Ja, gemäß dem Motto „Si vis pacem, para bellum“ (Willst du Frieden, bereite den Krieg vor, Anm.). Wo wir Stärken haben, sollten wir sie weiter stärken und uns damit unentbehrlich machen. Die beiderseitige Sorge, dass der Handel eingeschränkt werden könnte, macht die Eskalation unwahrscheinlicher. In einem Gleichgewicht des Schreckens kommt es nicht zur Eskalation.
Damit der Freihandel laufen kann, braucht es Drohkulissen?
Ja, das ist etwas paradox, war aber schon immer eine Voraussetzung dafür, dass Regeln auch eingehalten werden. In Zeiten verstärkter Blockbildung muss die Drohkulisse sogar verstärkt werden. Schöner wäre es natürlich, wir hätten ein friedliches Miteinander ohne Drohkulissen.
Als der deutsche Bundespräsident Horst Köhler 2010 militärischen Flankenschutz für die deutsche Exportwirtschaft befürwortete, musste er zurücktreten. Sie meinen, so ein Konzept sei heute mehrheitsfähig?
Österreich ist da im Vergleich noch sehr weit hinten – in Deutschland hat sich die Diskussion schon verändert. Frankreich ist ohnehin anders. Die französische Westafrikapolitik hatte immer wirtschaftliche Komponenten. Das soll kein Aufruf zu einer neokolonialen Strategie sein. Aber die Weltmeere müssen frei bleiben.
Liegen in einer Zeit der Blockbildung nicht auch Chancen in einer Rolle, die neutral ist?
Ja, damit lässt sich manchmal richtig Geld machen. Die Türkei macht das, sie ist nicht den Russland-Sanktionen beigetreten, hat aber eine Zollunion mit der EU. Aber die Türkei ist keine liberale Demokratie. Gerade wir mit unserer Neutralität, die völkerrechtlich garantiert ist, sollten das Völkerrecht – die Unversehrtheit der Grenzen – schützen, notfalls auch mit Sanktionen. Übrigens: Während des Kalten Krieges entfiel der weitaus größte Anteil des österreichischen Außenhandels auf die Westländer.
Nun drohen ja auch befreundete Länder, Stichwort USA, ständig mit Waffengewalt, sprich: Zöllen. Macht man das unter Partnern so?

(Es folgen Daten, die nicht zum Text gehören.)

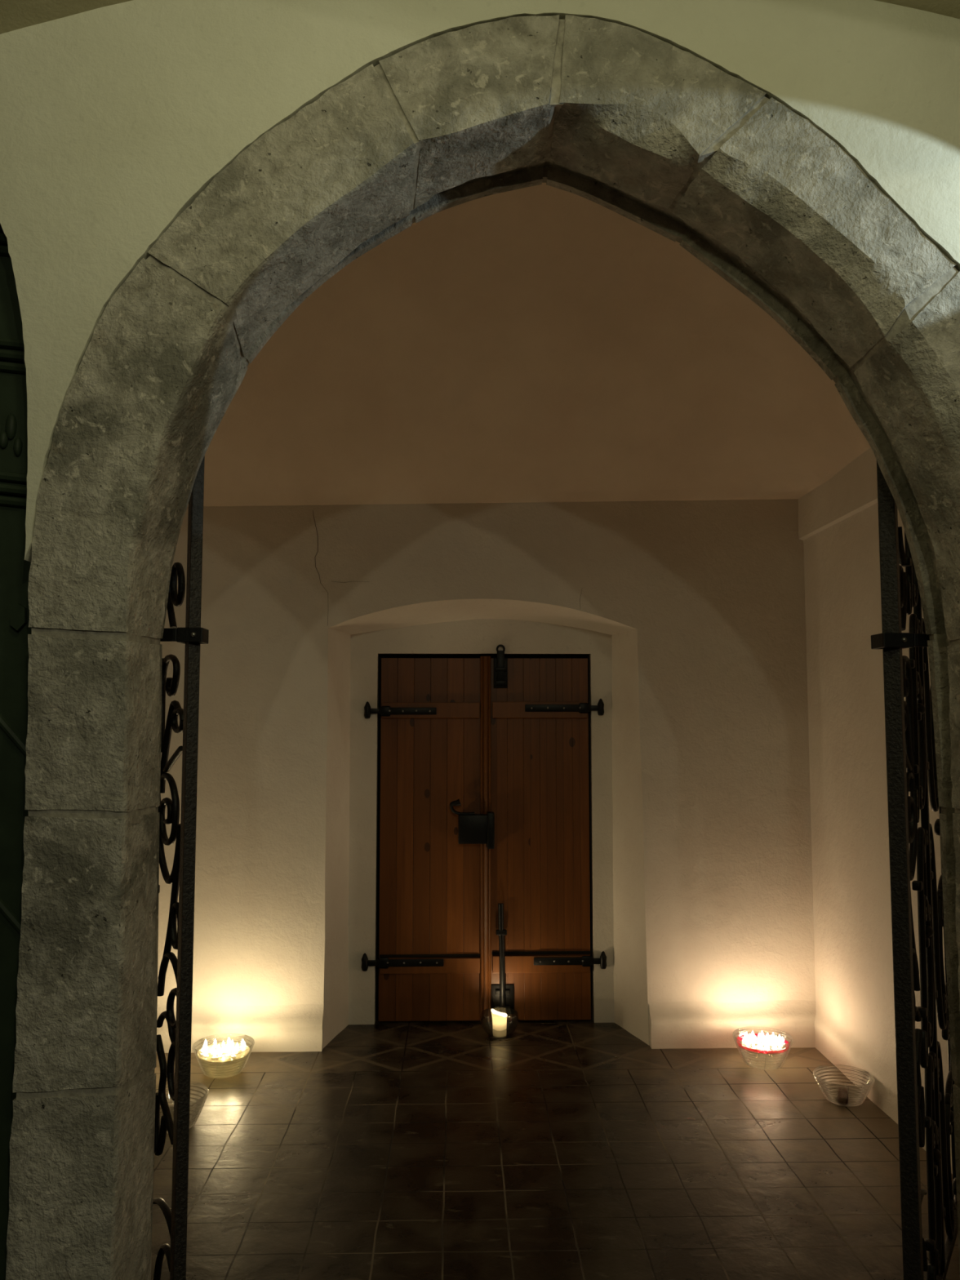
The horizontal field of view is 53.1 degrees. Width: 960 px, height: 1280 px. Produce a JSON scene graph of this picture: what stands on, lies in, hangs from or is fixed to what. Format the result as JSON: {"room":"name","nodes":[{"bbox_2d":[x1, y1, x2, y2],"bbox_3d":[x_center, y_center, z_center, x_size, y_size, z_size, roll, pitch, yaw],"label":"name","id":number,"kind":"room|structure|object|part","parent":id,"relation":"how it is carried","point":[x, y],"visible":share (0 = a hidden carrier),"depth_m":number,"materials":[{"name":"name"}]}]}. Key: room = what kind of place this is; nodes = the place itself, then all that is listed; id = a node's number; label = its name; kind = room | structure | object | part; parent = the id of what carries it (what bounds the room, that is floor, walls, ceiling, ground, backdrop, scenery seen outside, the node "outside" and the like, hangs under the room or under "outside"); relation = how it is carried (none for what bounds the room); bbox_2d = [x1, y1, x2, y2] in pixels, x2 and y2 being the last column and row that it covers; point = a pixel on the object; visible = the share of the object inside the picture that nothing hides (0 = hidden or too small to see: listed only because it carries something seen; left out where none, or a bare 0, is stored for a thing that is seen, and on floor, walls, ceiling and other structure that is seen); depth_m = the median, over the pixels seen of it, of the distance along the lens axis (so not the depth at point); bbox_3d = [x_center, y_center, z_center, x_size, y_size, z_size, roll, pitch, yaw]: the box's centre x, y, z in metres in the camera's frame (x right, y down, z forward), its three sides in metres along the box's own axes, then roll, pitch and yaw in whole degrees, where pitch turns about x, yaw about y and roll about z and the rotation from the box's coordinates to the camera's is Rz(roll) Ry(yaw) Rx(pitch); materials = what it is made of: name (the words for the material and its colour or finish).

Eine Wirtschafts-NATO würde eben bedeuten, dass man über den Nordatlantik hinweg einen zollpolitischen Deal hat, der vor Überraschungen schützt. Die Trump-Zölle – und ihre bloße Androhung - haben dazu geführt, dass man den amerikanischen Markt eher mit amerikanischer Produktion bedient. Für Länder mit hohen Außenhandelsüberschüssen wie Österreich oder Deutschland ist diese Veränderung in der Struktur der Außenwirtschaft eine Bedrohung: Das kostet uns Wertschöpfung.
Der viel zitierte Inflation Reduction Act (IRA) der US-Regierung wird „maßlos überschätzt“, schreiben Sie. Warum?
Man sieht in den Daten noch keine wirkliche Belebung der gesamten Investitionstätigkeit in den USA. Aber man kann vermutlich sagen, dass ohne IRA die Deindustrialisierung der USA ungebrochen weitergegangen wäre. Aber es gibt ein Problem: Der IRA kostet sehr viel Geld, das fällt in der europäischen Diskussion meist unter den Tisch. Die USA haben fast sieben Prozent Budgetdefizit, und das läuft munter weiter so. Die Industriepolitik wird auf Pump finanziert, die Amerikaner haben schon Probleme, langfristige Staatsschuldverschreibungen zu begeben. Ich weiß nicht, ob sich das unter Trump oder Harris ändern würde. Der IRA ist nicht die Wunderwaffe, die man in Europa kopieren sollte.
Wenn Trump noch einmal Präsident wird – womit ist handelspolitisch zu rechnen?
Er sagt es im Grunde in jeder Wahlkampfrede, und wir wissen inzwischen ja, dass er tut, was er ankündigt: Zu rechnen ist mit einem zehnprozentigen Zusatzzoll auf alles, gegenüber China noch einmal mit Verschärfungen. Wir wissen aber auch, dass er bereit ist, Zölle wieder wegzuverhandeln. In Europa hatte man unter Jean-Claude Juncker schon einmal eine Gegenwaffe: Gegen die angedrohten Autozölle von 25 Prozent hat man eine Digital-Sales-Tax (DST) in Stellung gebracht, die die amerikanischen Tech-Konzerne getroffen hätte. Am Ende kam es weder zu den Autozöllen noch zur DST. Eine solche Drohung hätte vermutlich heute eine noch höhere Relevanz als unter Trump 1.0.